Previous outbreaks rebounded after initial market hit,27 Jan 2020 15:37
Previous outbreaks rebounded after initial market hit, JPMorgan says
Many investors are casting their eyes back to previous outbreaks in search of patterns and trends that might inform their investment decisions, even as many questions remain about the coronavirus outbreak, reports Anna Gross in London.
“It’s important that we don’t panic but really look to history as a guide,” said Kristina Hooper, chief global markets strategist at Invesco. “At the moment, so little is known that it’s difficult to even pull in experts.”
JP Morgan has assessed the market impacts of previous outbreaks, such as Sars in 2003, swine flu in 2009, Ebola in 2013 and Zika virus in 2015.
The Sars outbreak sparked an 8.6 per cent drop in the MSCI China index between March and April 2003. The index rebounded 31 per cent over the following three months. Similarly, swine flu triggered a 4 per cent decline in the MSCI Mexico, rebounding 25.7 per cent over the three-month period that ensued.

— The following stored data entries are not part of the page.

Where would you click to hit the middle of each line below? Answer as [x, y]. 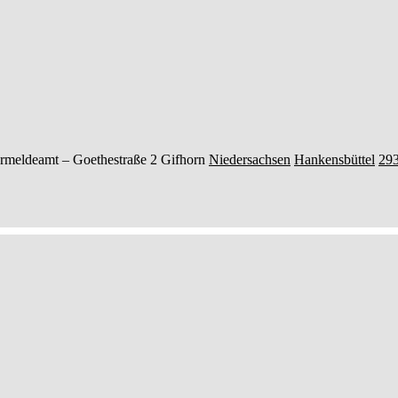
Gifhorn [183, 160]
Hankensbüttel [334, 160]
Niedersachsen [250, 160]
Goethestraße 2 [115, 160]
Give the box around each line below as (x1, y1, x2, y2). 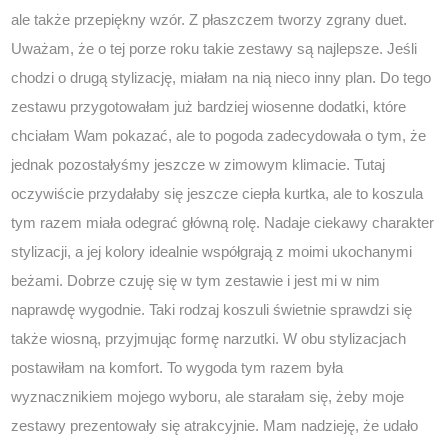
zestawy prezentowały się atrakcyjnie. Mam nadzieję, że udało (11, 417, 419, 435)
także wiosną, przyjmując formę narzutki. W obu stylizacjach (11, 330, 407, 348)
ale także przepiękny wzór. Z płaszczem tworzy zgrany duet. (11, 11, 408, 29)
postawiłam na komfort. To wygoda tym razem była (11, 359, 344, 377)
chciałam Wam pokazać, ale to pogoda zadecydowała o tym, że (11, 127, 427, 145)
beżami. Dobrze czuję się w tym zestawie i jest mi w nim (11, 272, 381, 290)
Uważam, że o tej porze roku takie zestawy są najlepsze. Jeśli (11, 40, 418, 58)
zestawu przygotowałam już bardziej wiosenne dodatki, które (11, 98, 407, 116)
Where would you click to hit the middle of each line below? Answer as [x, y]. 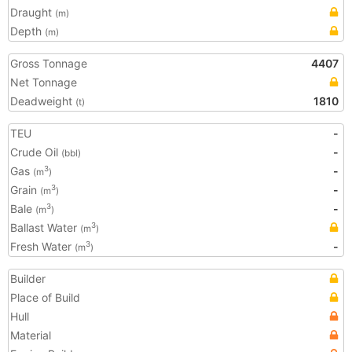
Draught [33, 12]
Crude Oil [36, 152]
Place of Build [45, 297]
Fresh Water [42, 246]
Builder [28, 279]
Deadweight [43, 101]
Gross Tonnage [49, 63]
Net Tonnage [44, 82]
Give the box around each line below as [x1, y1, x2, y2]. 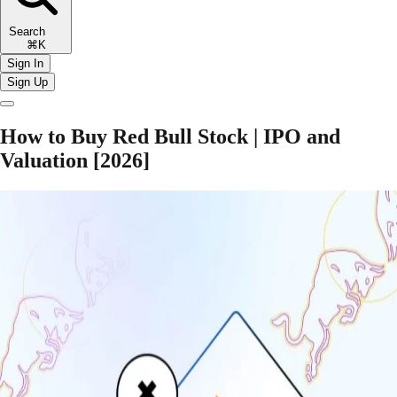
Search [9, 24, 63, 38]
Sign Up [7, 74, 48, 89]
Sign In [7, 56, 43, 70]
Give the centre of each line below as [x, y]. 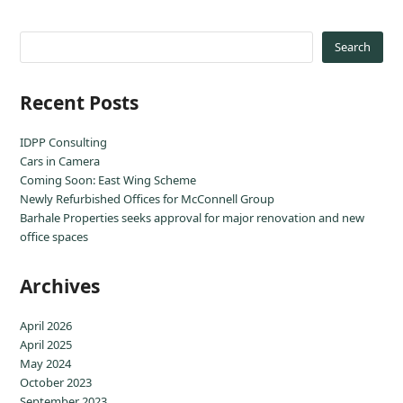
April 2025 [46, 344]
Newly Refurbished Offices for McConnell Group [148, 198]
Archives [60, 286]
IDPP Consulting [64, 142]
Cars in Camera [60, 161]
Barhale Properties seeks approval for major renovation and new [193, 217]
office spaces [54, 236]
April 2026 [46, 325]
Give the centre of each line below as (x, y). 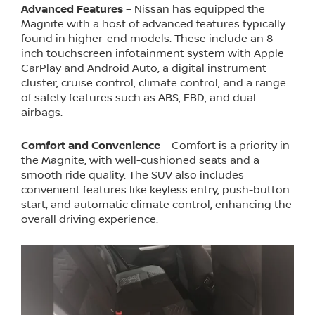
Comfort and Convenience (91, 146)
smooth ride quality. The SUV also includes (133, 175)
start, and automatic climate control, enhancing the (156, 205)
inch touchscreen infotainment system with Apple (153, 54)
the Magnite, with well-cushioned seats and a (140, 161)
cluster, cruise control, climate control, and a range (154, 83)
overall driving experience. (90, 220)
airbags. (42, 113)
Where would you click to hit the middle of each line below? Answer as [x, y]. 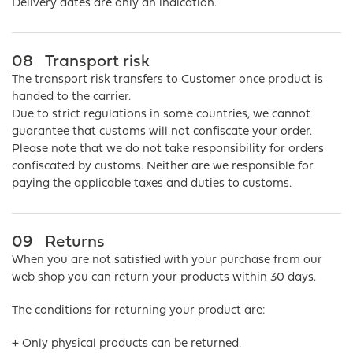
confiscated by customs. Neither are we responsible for [163, 167]
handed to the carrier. [71, 97]
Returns [75, 242]
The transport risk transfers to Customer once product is [167, 80]
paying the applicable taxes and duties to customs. [152, 184]
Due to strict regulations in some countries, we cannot [161, 115]
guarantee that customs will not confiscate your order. [162, 132]
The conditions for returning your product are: [139, 311]
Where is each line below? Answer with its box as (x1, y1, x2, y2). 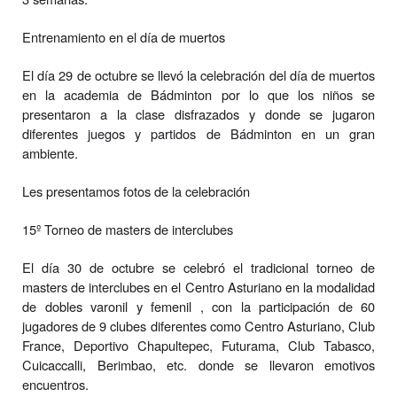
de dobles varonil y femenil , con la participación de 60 (22, 296, 375, 315)
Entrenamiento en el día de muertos (22, 27, 225, 46)
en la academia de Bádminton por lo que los (22, 84, 323, 104)
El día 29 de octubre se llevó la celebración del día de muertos (22, 65, 375, 84)
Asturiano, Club (286, 315, 375, 335)
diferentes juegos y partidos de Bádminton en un (22, 123, 349, 143)
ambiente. (22, 143, 78, 162)
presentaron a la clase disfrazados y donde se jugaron (22, 104, 375, 123)
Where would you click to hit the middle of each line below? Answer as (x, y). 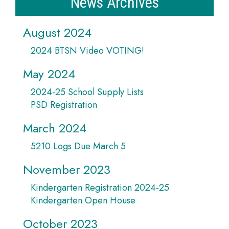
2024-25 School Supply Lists (87, 92)
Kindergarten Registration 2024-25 (100, 188)
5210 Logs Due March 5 (78, 146)
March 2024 (55, 128)
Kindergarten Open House (83, 200)
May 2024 (49, 74)
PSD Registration (64, 105)
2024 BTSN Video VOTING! (87, 51)
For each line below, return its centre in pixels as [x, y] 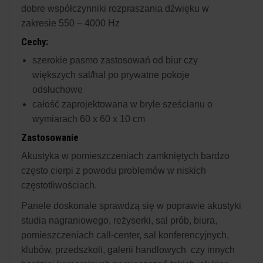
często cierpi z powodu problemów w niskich [114, 170]
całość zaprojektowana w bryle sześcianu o [122, 104]
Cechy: [35, 41]
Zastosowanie [50, 137]
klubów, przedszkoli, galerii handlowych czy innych [128, 249]
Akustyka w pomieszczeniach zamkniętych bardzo [125, 156]
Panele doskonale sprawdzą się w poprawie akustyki [131, 205]
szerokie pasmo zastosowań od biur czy [115, 60]
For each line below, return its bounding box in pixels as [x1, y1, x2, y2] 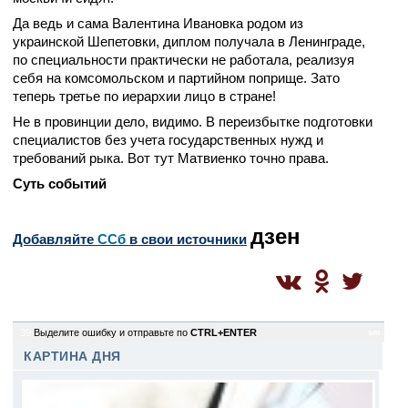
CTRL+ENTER [190, 327, 257, 338]
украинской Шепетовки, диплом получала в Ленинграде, [13, 34, 365, 49]
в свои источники [126, 231, 247, 247]
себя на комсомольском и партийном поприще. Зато [13, 70, 340, 86]
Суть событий [13, 176, 107, 191]
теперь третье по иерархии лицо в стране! [13, 88, 276, 104]
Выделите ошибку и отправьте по [34, 327, 190, 338]
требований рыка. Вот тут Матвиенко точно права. [13, 150, 329, 166]
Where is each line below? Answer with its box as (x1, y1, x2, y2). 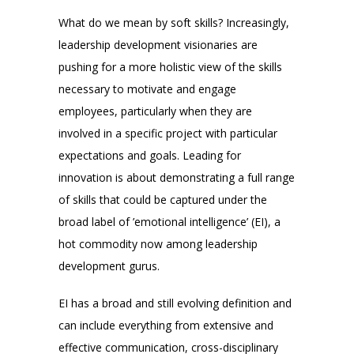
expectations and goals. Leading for (58, 148, 241, 164)
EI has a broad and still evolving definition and (58, 295, 292, 311)
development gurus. (58, 258, 160, 274)
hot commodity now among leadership (58, 236, 258, 252)
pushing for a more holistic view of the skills (58, 59, 282, 75)
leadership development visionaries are (58, 37, 258, 53)
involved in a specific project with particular (58, 126, 277, 141)
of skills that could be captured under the (58, 192, 267, 208)
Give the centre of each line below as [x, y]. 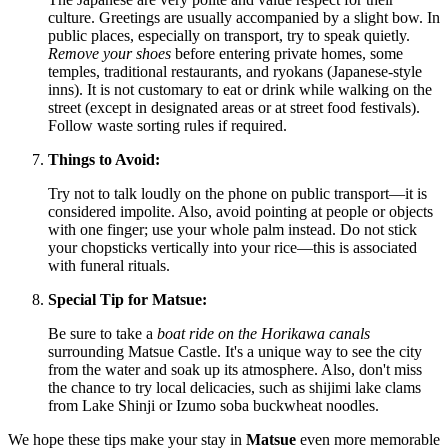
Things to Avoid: [104, 159]
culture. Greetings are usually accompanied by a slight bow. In [244, 17]
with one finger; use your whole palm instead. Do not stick [232, 229]
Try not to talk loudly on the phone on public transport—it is [237, 193]
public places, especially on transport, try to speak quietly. [229, 35]
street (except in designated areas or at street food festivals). [234, 107]
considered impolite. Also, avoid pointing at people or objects [240, 211]
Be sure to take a [102, 333]
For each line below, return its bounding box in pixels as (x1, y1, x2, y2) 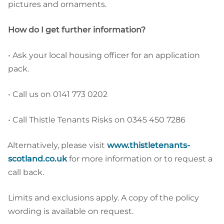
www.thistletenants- (107, 140, 190, 150)
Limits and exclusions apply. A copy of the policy (8, 192, 199, 202)
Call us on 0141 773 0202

Sars is widely considered to be the most comparable historic viral outbreak. Hong Kong equities shed almost a fifth of their market capitalisation over the course of a few months during the epidemic and Chinese markets were down 15 per cent, according to analysis by JPMorgan. However the analysts note that, as uncertainty eased in late April, MSCI China and Hong Kong reversed all of their losses and went on to make significant gains.
In a sense, the more equities fell initially, the more they subsequently rebounded. These episodes did not lead to a prolonged period of selling, and were a buying opportunity within weeks.
Luxury, hotels, restaurants, leisure and airlines were the sectors that were hit the most, outperforming the market when it rebounded.
"Investors with a short-time horizon should expect that if they don’t move to safe haven asset classes they will be negatively impacted,” said Ms Hooper.